Academic, Composer, Installation Artist, Sound Designer

BIO

Dr Paine is internationally regarded as an innovator in the field of interactivity in new media arts.  His immersive interactive environments have been exhibited throughout Australia, Europe, Japan, USA, Hong Kong and New Zealand. 

Dr Garth Paine is particularly fascinated with sound as an exhibitable object. This passion has led to the creation of several interactive responsive environments where the inhabitant generates the sonic landscape through their presence and behaviour. It has also led to a considerable body of work that creates music scores for dance in realtime using video tracking of the choreography.

In 1999 Garth Paine was composer in residence at the Staatliches Institut für Musikforschung (State Institute for Music Research - SIM) in Berlin, exhibiting his installation MAP1 in the Musical Instrument museum, Berlin during the residency. He was commissioned by SIM to produce MAP2, which was exhibited at the Museum for Musical Instrauments, Berlin from December 30, 1999 to January 8, 2000.

He has been part of the organising and peer review panels for the International Conference On New Interfaces for Musical Expression (NIME) since it’s inception and invited as guest editor of Organised Sound, a pre-eminent international journal on music technology published by Cambridge University Press.   Dr Paine has been awarded the Australia Council for the Arts New Media Arts Fellowship at RMIT University in 2000, and The RMIT Innovation Research Award in 2002 and the University of Western Sydney’s Vice-Chancellor's Excellence Award for Postgraduate Research Training and Supervision in 2008.

In recent years, Dr Paine’s ensemble SynC (http://www.syncsonics.com) with Professor Atherton, has performed at the agora festival, Paris (2006), the New York Electronic Arts festival (2007), Liquid Architecture (2007) and the Aurora and Camden Haven music festivals, and The Australian New Music Network concert series (2008). He has also become increasingly involved with the design of sound and interactive exhibitions in museums and galleries.
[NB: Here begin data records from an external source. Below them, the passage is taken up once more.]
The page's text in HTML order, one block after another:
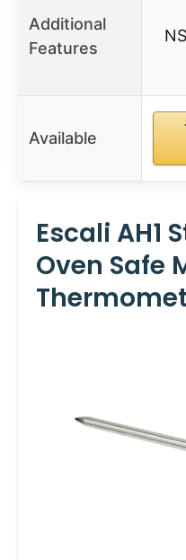
Additional
Features
Available
Escali AH1
Oven Safe
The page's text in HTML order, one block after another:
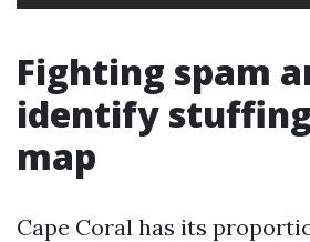
Fighting spam
identify
map
Cape Coral has its
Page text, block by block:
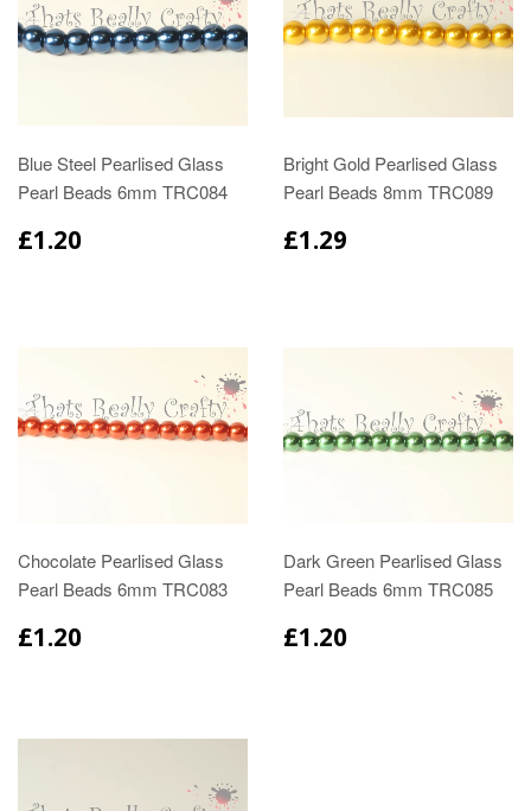
Blue Steel Pearlised Glass
Pearl Beads 6mm TRC084
£1.20
Bright Gold Pearlised Glass
Pearl Beads 8mm TRC089
£1.29
Chocolate Pearlised Glass
Pearl Beads 6mm TRC083
£1.20
Dark Green Pearlised Glass
Pearl Beads 6mm TRC085
£1.20
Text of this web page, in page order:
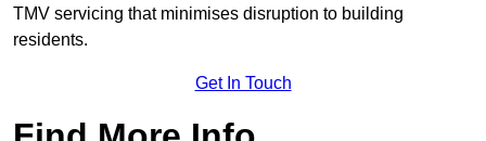
TMV servicing that minimises disruption to building
residents.
Get In Touch
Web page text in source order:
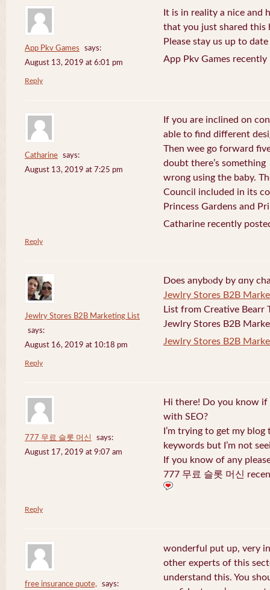
App Pkv Games
says:
August 13, 2019 at 6:01 pm
It is in reality a nice and
that you just shared
Please stay us up to
App Pkv Games
Reply
Catharine
says:
August 13, 2019 at 7:25 pm
If you are inclined on
able to find different
Then wee go forward
doubt there’s something
wrong using the baby.
Council included in its
Princess Gardens and
Catharine recently
Reply
Jewlry Stores B2B Marketing List
says:
August 16, 2019 at 10:18 pm
Does anybⲟdy by ɑny
Jewlry Stores B2B
List from Creative Bearr
Jewlry Stores B2B
Jewlry Stores B2B
Reply
777 무료 슬롯 머신
says:
August 17, 2019 at 9:07 am
Hi there! Do you know
with SEO?
I’m trying to get my
keywords but I’m not
If you know of any
777 무료 슬롯 머신
Reply
free insurance quote, says:
wonderful put up, very
other experts of this
understand this. You
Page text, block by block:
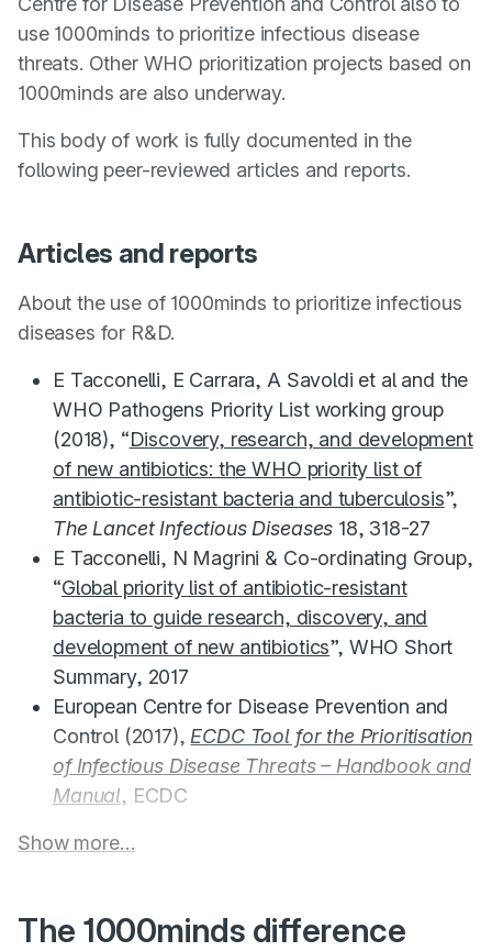
use 1000minds to prioritize infectious disease
threats. Other WHO prioritization projects based on
1000minds are also underway.
This body of work is fully documented in the
following peer-reviewed articles and reports.
Articles and reports
About the use of 1000minds to prioritize infectious
diseases for R&D.
E Tacconelli, E Carrara, A Savoldi et al and the
WHO Pathogens Priority List working group
(2018), “Discovery, research, and development
of new antibiotics: the WHO priority list of
antibiotic-resistant bacteria and tuberculosis”,
The Lancet Infectious Diseases 18, 318-27
E Tacconelli, N Magrini & Co-ordinating Group,
“Global priority list of antibiotic-resistant
bacteria to guide research, discovery, and
development of new antibiotics”, WHO Short
Summary, 2017
European Centre for Disease Prevention and
Control (2017), ECDC Tool for the Prioritisation
of Infectious Disease Threats – Handbook and
Manual, ECDC
Show more…
The 1000minds difference
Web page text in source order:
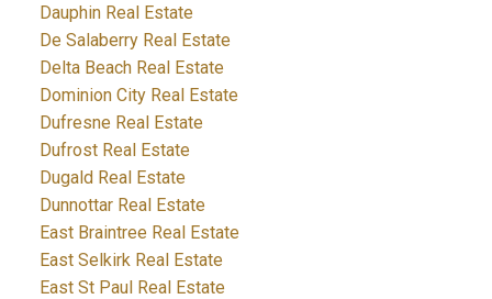
Dauphin Real Estate
De Salaberry Real Estate
Delta Beach Real Estate
Dominion City Real Estate
Dufresne Real Estate
Dufrost Real Estate
Dugald Real Estate
Dunnottar Real Estate
East Braintree Real Estate
East Selkirk Real Estate
East St Paul Real Estate
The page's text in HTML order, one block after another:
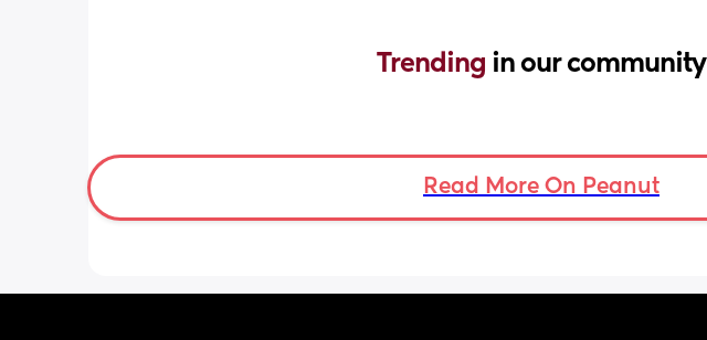
Trending in our community
Read More On Peanut
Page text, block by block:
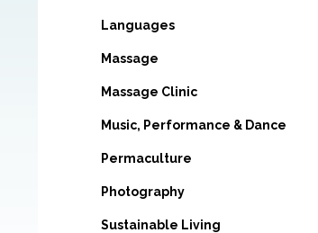
Languages
Massage
Massage Clinic
Music, Performance & Dance
Permaculture
Photography
Sustainable Living
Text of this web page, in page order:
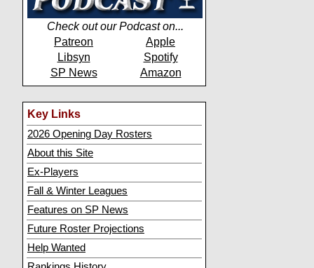
Check out our Podcast on...
Patreon
Apple
Libsyn
Spotify
SP News
Amazon
Key Links
2026 Opening Day Rosters
About this Site
Ex-Players
Fall & Winter Leagues
Features on SP News
Future Roster Projections
Help Wanted
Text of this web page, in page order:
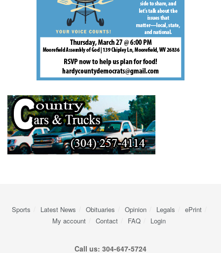
Sports Latest News Obituaries Opinion Legals
ePrint
My account
Contact FAQ Login
Call us: 304-647-5724
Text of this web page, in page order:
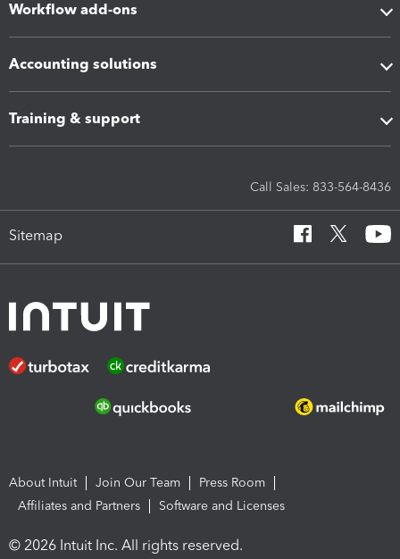
Workflow add-ons
Accounting solutions
Training & support
Call Sales: 833-564-8436
Sitemap
About Intuit Join Our Team
Press Room
Affiliates and Partners
Software and Licenses
© 2026 Intuit Inc. All rights reserved.
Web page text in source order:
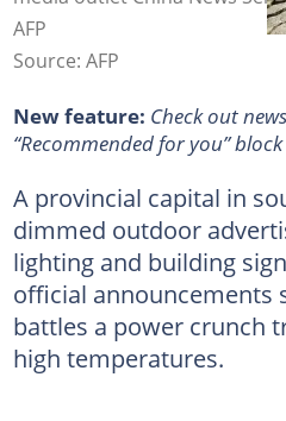
AFP
Source: AFP
New feature: Check out
“Recommended for you”
A provincial capital in
dimmed outdoor
lighting and building
official announcements
battles a power crunch
high temperatures.
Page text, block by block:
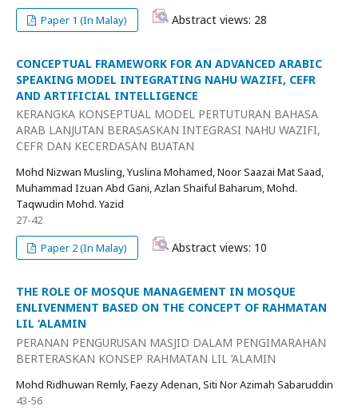
Paper 1 (In Malay)
Abstract views: 28
CONCEPTUAL FRAMEWORK FOR AN ADVANCED ARABIC
SPEAKING MODEL INTEGRATING NAHU WAZIFI, CEFR
AND ARTIFICIAL INTELLIGENCE
KERANGKA KONSEPTUAL MODEL PERTUTURAN BAHASA
ARAB LANJUTAN BERASASKAN INTEGRASI NAHU WAZIFI,
CEFR DAN KECERDASAN BUATAN
Mohd Nizwan Musling, Yuslina Mohamed, Noor Saazai Mat Saad,
Muhammad Izuan Abd Gani, Azlan Shaiful Baharum, Mohd.
Taqwudin Mohd. Yazid
27-42
Paper 2 (In Malay)
Abstract views: 10
THE ROLE OF MOSQUE MANAGEMENT IN MOSQUE
ENLIVENMENT BASED ON THE CONCEPT OF RAHMATAN
LIL ‘ALAMIN
PERANAN PENGURUSAN MASJID DALAM PENGIMARAHAN
BERTERASKAN KONSEP RAHMATAN LIL ‘ALAMIN
Mohd Ridhuwan Remly, Faezy Adenan, Siti Nor Azimah Sabaruddin
43-56
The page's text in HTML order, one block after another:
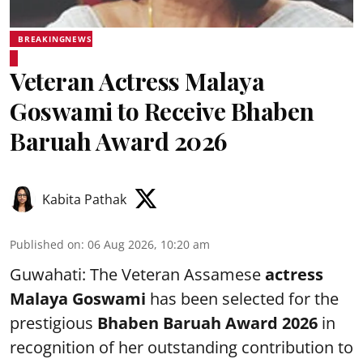
BREAKINGNEWS
Veteran Actress Malaya
Goswami to Receive Bhaben
Baruah Award 2026
Kabita Pathak
Published on: 06 Aug 2026, 10:20 am
Guwahati: The Veteran Assameseactress
Malaya Goswami has been selected for the
prestigious Bhaben Baruah Award 2026 in
recognition of her outstanding contribution to
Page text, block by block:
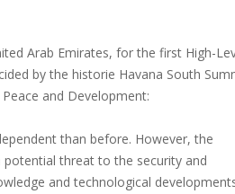
Arab Emirates, for the first High-
by the historie Havana South
and Development:
than before. However, the
threat to the security and
and technological
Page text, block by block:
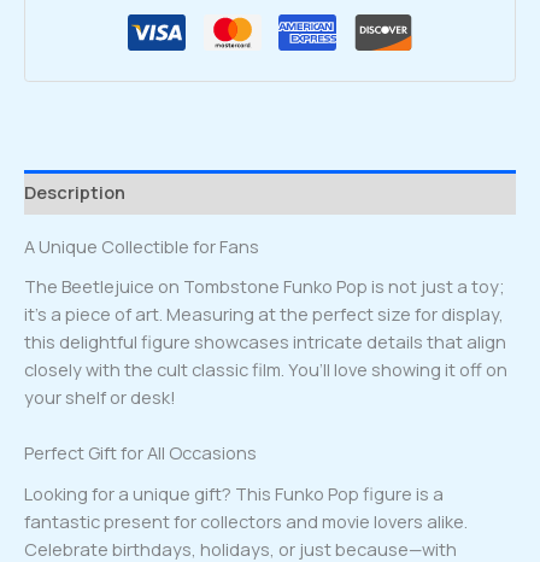
Description
A Unique Collectible for Fans
The Beetlejuice on Tombstone Funko Pop is not just a toy;
it’s a piece of art. Measuring at the perfect size for display,
this delightful figure showcases intricate details that align
closely with the cult classic film. You’ll love showing it off on
your shelf or desk!
Perfect Gift for All Occasions
Looking for a unique gift? This Funko Pop figure is a
fantastic present for collectors and movie lovers alike.
Celebrate birthdays, holidays, or just because—with
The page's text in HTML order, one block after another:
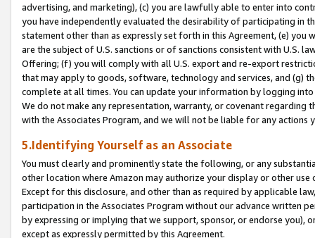
advertising, and marketing), (c) you are lawfully able to enter into
you have independently evaluated the desirability of participating in
statement other than as expressly set forth in this Agreement, (e)
are the subject of U.S. sanctions or of sanctions consistent with U.S.
Offering; (f) you will comply with all U.S. export and re-export
that may apply to goods, software, technology and services, and (g)
complete at all times. You can update your information by logging
We do not make any representation, warranty, or covenant regarding
with the Associates Program, and we will not be liable for any actions
5.Identifying Yourself as an Associate
You must clearly and prominently state the following, or any
other location where Amazon may authorize your display or other
Except for this disclosure, and other than as required by applicable
participation in the Associates Program without our advance written
by expressing or implying that we support, sponsor, or endorse you),
except as expressly permitted by this Agreement.
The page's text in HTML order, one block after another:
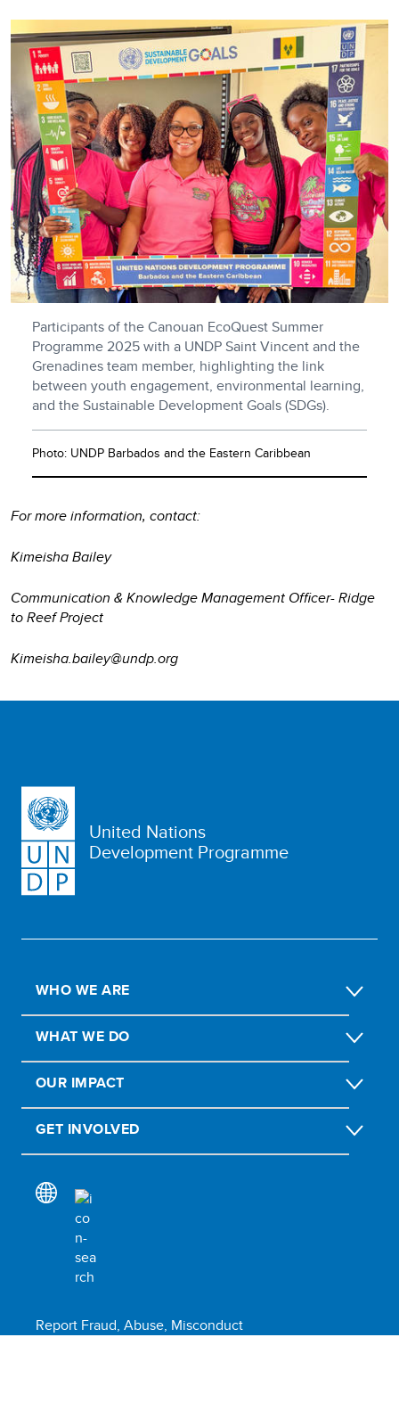
Participants of the Canouan EcoQuest Summer
Programme 2025 with a UNDP Saint Vincent and the
Grenadines team member, highlighting the link
between youth engagement, environmental learning,
and the Sustainable Development Goals (SDGs).
Photo: UNDP Barbados and the Eastern Caribbean
For more information, contact:
Kimeisha Bailey
Communication & Knowledge Management Officer- Ridge
to Reef Project
Kimeisha.bailey@undp.org
United Nations
Development Programme
WHO WE ARE
WHAT WE DO
OUR IMPACT
GET INVOLVED
Report Fraud, Abuse, Misconduct
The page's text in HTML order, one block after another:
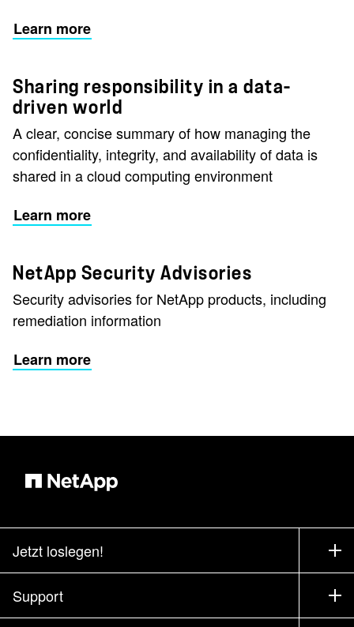
Learn more
Sharing responsibility in a data-
driven world
A clear, concise summary of how managing the
confidentiality, integrity, and availability of data is
shared in a cloud computing environment
Learn more
NetApp Security Advisories
Security advisories for NetApp products, including
remediation information
Learn more
Jetzt loslegen!
Bezugsquellen
Vertrieb kontaktieren
Support
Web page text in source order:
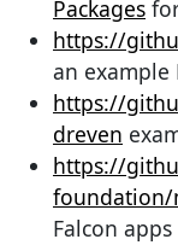
Packages
https://
an example
https://
dreven
https://
foundation/
Falcon apps
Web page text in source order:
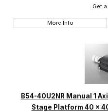
Get
More Info
B54-40U2NR Manual 1
Stage Platform 40 x
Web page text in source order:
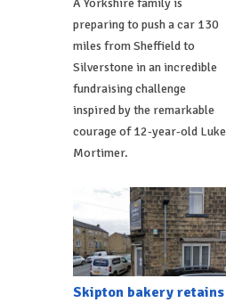
A Yorkshire family is
preparing to push a car 130
miles from Sheffield to
Silverstone in an incredible
fundraising challenge
inspired by the remarkable
courage of 12-year-old Luke
Mortimer.
Skipton bakery retains
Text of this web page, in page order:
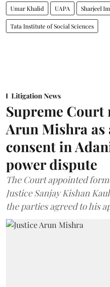
Umar Khalid UAPA Sharjeel
Tata Institute of Social Sciences
Litigation News
Supreme Court
Arun Mishra
consent in
power dispute
The Court appointed
Justice Sanjay Kishan
the parties agreed to his
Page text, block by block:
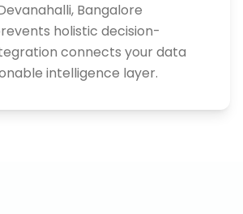
Bangalore
holistic decision-
connects your data
intelligence layer.
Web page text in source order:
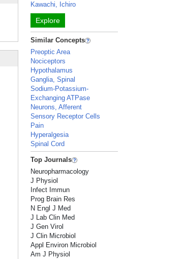
Kawachi, Ichiro
Explore
Similar Concepts
Preoptic Area
Nociceptors
Hypothalamus
Ganglia, Spinal
Sodium-Potassium-
Exchanging ATPase
Neurons, Afferent
Sensory Receptor Cells
Pain
Hyperalgesia
Spinal Cord
Top Journals
Neuropharmacology
J Physiol
Infect Immun
Prog Brain Res
N Engl J Med
J Lab Clin Med
J Gen Virol
J Clin Microbiol
Appl Environ Microbiol
Am J Physiol
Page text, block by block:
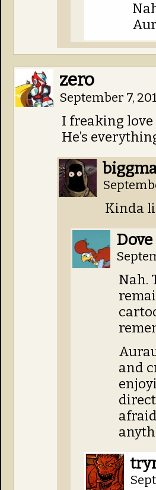
zero
September 7,
I freaking love
He’s
Kinda
Dove
Nah.
and
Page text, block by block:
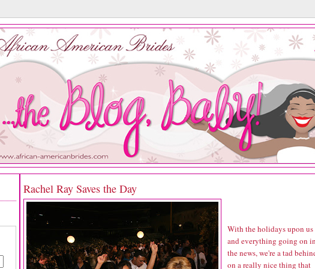
Rachel Ray Saves the Day
With the holidays upon us
and everything going on
the news, we're a tad
on a really nice thing that
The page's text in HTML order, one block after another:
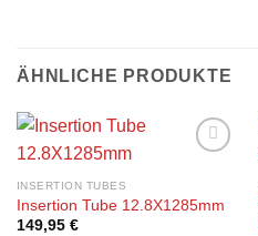
ÄHNLICHE PRODUKTE
INSERTION TUBES
Insertion Tube 12.8X1285mm
149,95 €
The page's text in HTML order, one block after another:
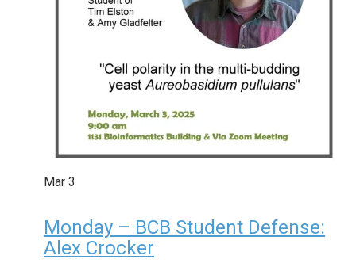
Mar 3
Monday – BCB Student Defense:
Alex Crocker
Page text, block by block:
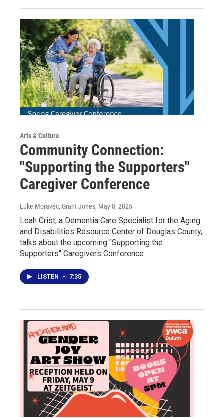
Arts & Culture
Community Connection:
"Supporting the Supporters"
Caregiver Conference
Luke Moravec, Grant Jones, May 8, 2025
Leah Crist, a Dementia Care Specialist for the Aging
and Disabilities Resource Center of Douglas County,
talks about the upcoming "Supporting the
Supporters" Caregivers Conference
LISTEN • 7:35
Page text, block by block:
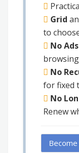
Grid
to
No Ads
browsing
No
for fixed
No
Renew

These include the Melbourne Exhibition, the East Supper Space and the Immigration Museum for the Museum of Victoria, the Australian Jewish Museum, the Performing Arts Museum, and the Eureka Stockade Centre.

He is a member of the advisory panel for the Electronic Music Foundation, New York and one of 17 advisors to the UNESCO funded Symposium on the Future, a project focused on formulating an evolving set of principles (theory), that describes a taxonomy / design space of electronic musical instruments.  Dr Paine also holds a current ARC Linkage grant in this area. 

Dr Garth Paine was a freelance sound artist for 18 years before becoming lecturer in Music Technology and Innovation at De Montfort University, UK from 2002 to 2003.  He was Head of Program - Electronic Arts (2003-2005) at the University of Western Sydney, where he is currently Senior Lecturer in Music Technology, a researcher at MARCS Auditory Research labs and director of the Virtual, Interactive, Performance ResearchEenvironment (VIPRe).

His formal training includes a Bachelor of Music (Performance) from the

Tasmanian Conservatorium of Music, and a two year Sound Engineering Trainee-ship with the Australian Broadcasting Corporation. He has been Lecturer in Electronic Music at the Conservatorium of Tasmania and RMIT, Melbourne.

The recent years have seen Garth Paine's music and interactive sound work have been at:

  1. SIGGRAPH (USA) ,
  2. Dance Umbrella Festival (UK),
  3. Downloading Downunder Festival (Amsterdam),
  4. Next Wave Festival (Melbourne, Australia),
  5. Melbourne International Festival (Australia),
  6. Art Rage (Perth, Australia),
  7. Australasian Computer Music Conference (New Zealand),
  8. Cyber Arts Festival (Boston, USA),
  9. Interactive Dance and Technology Conference (Arizona, USA)
  10. Staatlichen Instutut für Musikforschung (Berlin, Germany)
  11. Ars Electronica (Linz, Austria)
  12. BEAP (Perth, Australia)
  13. Liquid Architecture (Sydney, Australia)
  14. New York Electronic Arts Festival (NYC, USA)
  15. Agora Festival (Paris, France)

The showing of his work at Ars Electronic in Linz lead to him being listed as one of twenty people "changing the face of electronic music" by the German Keyboard Magazine.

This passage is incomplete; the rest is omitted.